AfDB backs Africa’s Climate, Desertification Project with $6.5 Billion

Over the next five years, African Development Bank (AfDB) will be supporting Africa’s pilot anti-desertification and climate change project, the Great Green Wall Initiative, with $6.5 billion.

AfDB President, Akinwunmi Adesina, said so at the One Planet Summit, a series of extraordinary world climate summits first announced by French President, Emmanuel Macron, in 2017.

Adesina says the fund will be drawn from both internal and external sources, including the Sustainable Energy Fund for Africa (SEFA) and the Green Climate Fund (GCF), among others.

According to him, “I am, therefore, pleased to announce that the African Development Bank will mobilise 6.5 billion dollars in support of the Great Green Wall over the next five years. Without the Great Green Wall, in the face of climate change and desertification, the Sahel may disappear.

“By building the Great Green Wall, we will secure the Sahel, reduce climate change, reduce migration and improve the lives of people.”

With the Bank’s pledge, the African lender now joins a list of other institutions and world governments that have pledged over $14 billion in financial support to the initiative.

The Great Green Wall of the Sahara and the Sahel (or the Great Green Wall for short) is Africa’s flagship initiative led by the African Union to combat the increasing desertification in the aforementioned regions. The imitative was birthed in 2017.

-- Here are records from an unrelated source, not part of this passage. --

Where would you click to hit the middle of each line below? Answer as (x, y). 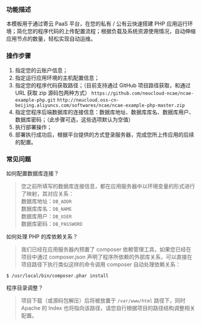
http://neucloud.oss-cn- (88, 100)
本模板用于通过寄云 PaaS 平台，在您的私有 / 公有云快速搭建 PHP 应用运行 (97, 24)
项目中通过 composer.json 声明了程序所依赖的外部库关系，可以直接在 (106, 256)
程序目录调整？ (25, 288)
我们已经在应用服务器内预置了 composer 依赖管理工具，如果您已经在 (106, 249)
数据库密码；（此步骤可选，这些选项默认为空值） (74, 119)
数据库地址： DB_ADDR (46, 201)
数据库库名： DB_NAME (46, 208)
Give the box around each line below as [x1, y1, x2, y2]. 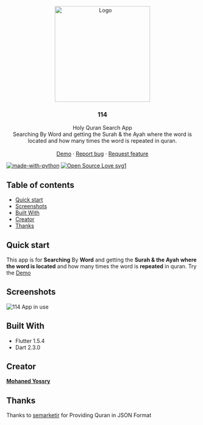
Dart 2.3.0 [15, 344, 41, 351]
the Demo [6, 269, 31, 276]
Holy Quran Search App [73, 124, 132, 132]
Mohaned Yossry [6, 377, 51, 385]
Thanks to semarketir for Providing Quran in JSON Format [6, 412, 152, 419]
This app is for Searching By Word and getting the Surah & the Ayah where [6, 256, 197, 263]
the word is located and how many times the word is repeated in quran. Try [6, 262, 197, 269]
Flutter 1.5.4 [15, 337, 45, 344]
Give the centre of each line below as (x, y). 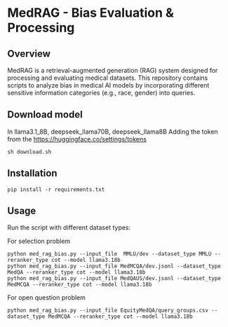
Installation (32, 173)
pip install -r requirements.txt (56, 189)
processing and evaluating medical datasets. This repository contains (108, 78)
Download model (45, 114)
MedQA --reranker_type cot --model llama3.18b (76, 272)
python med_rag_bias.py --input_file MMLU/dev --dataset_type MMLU (109, 254)
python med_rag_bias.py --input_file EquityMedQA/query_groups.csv (108, 311)
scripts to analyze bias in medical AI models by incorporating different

Desertification is the process by which fertile land becomes desert, typically as a result of drought, deforestation, or inappropriate agriculture.

Under the Wall, the plan is to plant about 8,000-kilometre long line of trees, grasslands, vegetation and plants across the Sahara and the Sahel.

Although the Wall started as an idea for a line of trees stretching from the East to West bordering the Saharan Desert, it has now been expanded to include other interventions addressing challenges facing people in the Sahel and the Sahara.

The buffering wall is projected to help maintain the moistness of soils, thereby making room for climate restoration and allowing crops to grow around the trees.

“A decade in and roughly 15% underway, the initiative (the Great Green Wall) is already bringing life back to Africa’s degraded landscapes at an unprecedented scale, providing food security, jobs and a reason to stay for the millions who live along its path.

“The Wall promises to be a compelling solution to the many urgent threats not only facing the African continent but the global community as a whole – notably climate change, drought, famine, conflict and migration.

“Once complete, the Great Green Wall will be the largest living structure on the planet, three times the size of the Great Barrier Reef”, the Wall website reads.

In line with the United Nations Sustainable Development Goals, the Wall aims to restore 100 million hectares of currently degraded land, sequester 250 million tonnes of carbon and create 10 million jobs in rural areas by 2030.